(Collection entries)
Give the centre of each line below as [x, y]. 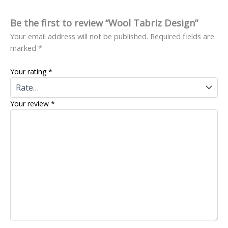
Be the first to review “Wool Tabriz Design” [104, 23]
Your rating [29, 72]
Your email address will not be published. [79, 36]
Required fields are [182, 36]
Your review [31, 104]
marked [24, 48]
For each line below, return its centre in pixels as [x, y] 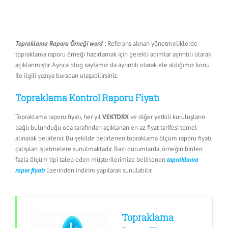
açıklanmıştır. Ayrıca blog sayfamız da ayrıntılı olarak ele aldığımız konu [112, 65]
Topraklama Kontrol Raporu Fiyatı [87, 98]
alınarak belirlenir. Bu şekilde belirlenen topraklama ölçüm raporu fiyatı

**Work task**
Write out each entry exactly; any pictures stay out of the copy.

**Exercise answer**
Give the centre of each line below as [x, y]. 
Be the first to review “Wool Tabriz Design” [104, 23]
Your rating [29, 72]
Your email address will not be published. [79, 36]
Required fields are [182, 36]
Your review [31, 104]
marked [24, 48]
For each line below, return its centre in pixels as [x, y] 
açıklanmıştır. Ayrıca blog sayfamız da ayrıntılı olarak ele aldığımız konu [112, 65]
Topraklama Kontrol Raporu Fiyatı [87, 98]
alınarak belirlenir. Bu şekilde belirlenen topraklama ölçüm raporu fiyatı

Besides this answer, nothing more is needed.